- **Task brief**
Return all of the entries word for word, but omit the pictures they contain.

- **Data excerpts**
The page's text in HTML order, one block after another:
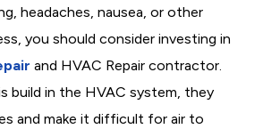
headaches, nausea, or other
you should consider investing in
and HVAC Repair contractor.
build in the HVAC system, they
and make it difficult for air to
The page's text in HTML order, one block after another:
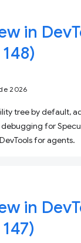
in
2026
tree by default,
for
for agents.
in
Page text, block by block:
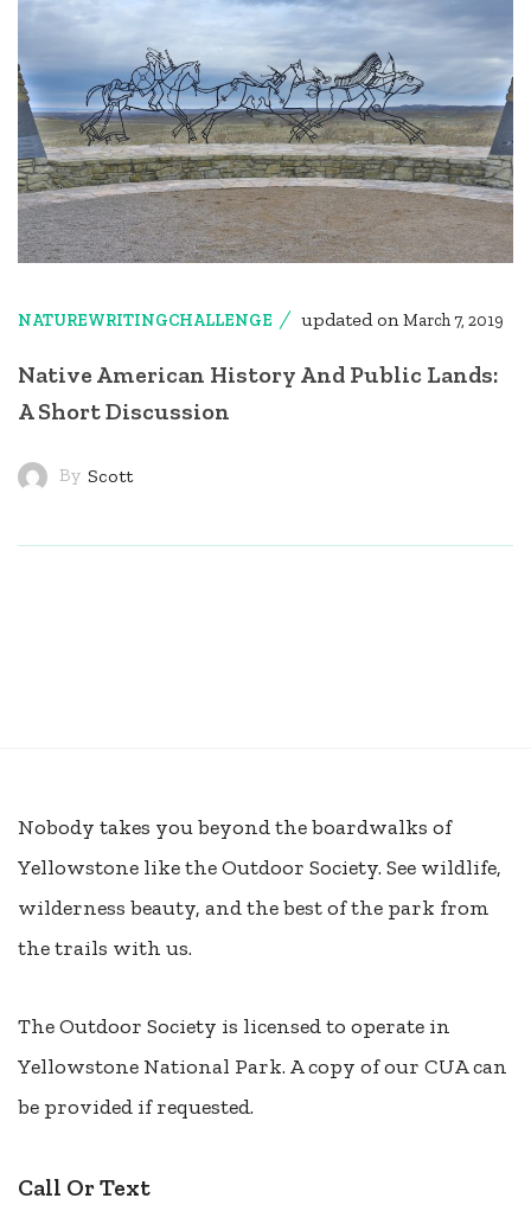
NATUREWRITINGCHALLENGE updated on March 7, 2019
Native American History And Public Lands:
A Short Discussion
By Scott
Nobody takes you beyond the boardwalks of
Yellowstone like the Outdoor Society. See wildlife,
wilderness beauty, and the best of the park from
the trails with us.
The Outdoor Society is licensed to operate in
Yellowstone National Park. A copy of our CUA can
be provided if requested.
Call Or Text
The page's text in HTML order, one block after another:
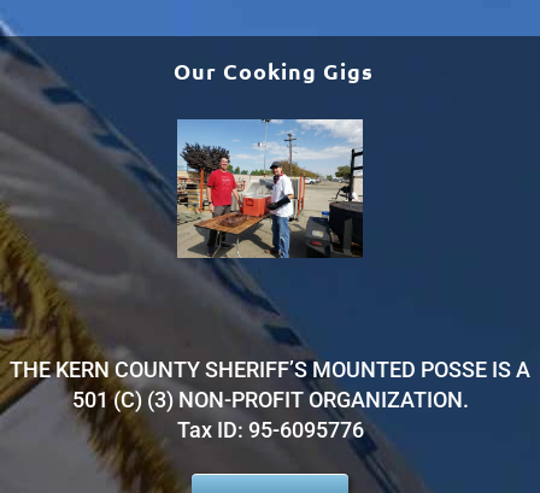
Our Cooking Gigs
THE KERN COUNTY SHERIFF’S MOUNTED POSSE IS A
501 (C) (3) NON-PROFIT ORGANIZATION.
Tax ID: 95-6095776

- **Result of this task**
The page's text in HTML order, one block after another:
headaches, nausea, or other
you should consider investing in
and HVAC Repair contractor.
build in the HVAC system, they
and make it difficult for air to
The page's text in HTML order, one block after another:
in
2026
tree by default,
for
for agents.
in
Page text, block by block:
NATUREWRITINGCHALLENGE updated on March 7, 2019
Native American History And Public Lands:
A Short Discussion
By Scott
Nobody takes you beyond the boardwalks of
Yellowstone like the Outdoor Society. See wildlife,
wilderness beauty, and the best of the park from
the trails with us.
The Outdoor Society is licensed to operate in
Yellowstone National Park. A copy of our CUA can
be provided if requested.
Call Or Text
The page's text in HTML order, one block after another:
Our Cooking Gigs
THE KERN COUNTY SHERIFF’S MOUNTED POSSE IS A
501 (C) (3) NON-PROFIT ORGANIZATION.
Tax ID: 95-6095776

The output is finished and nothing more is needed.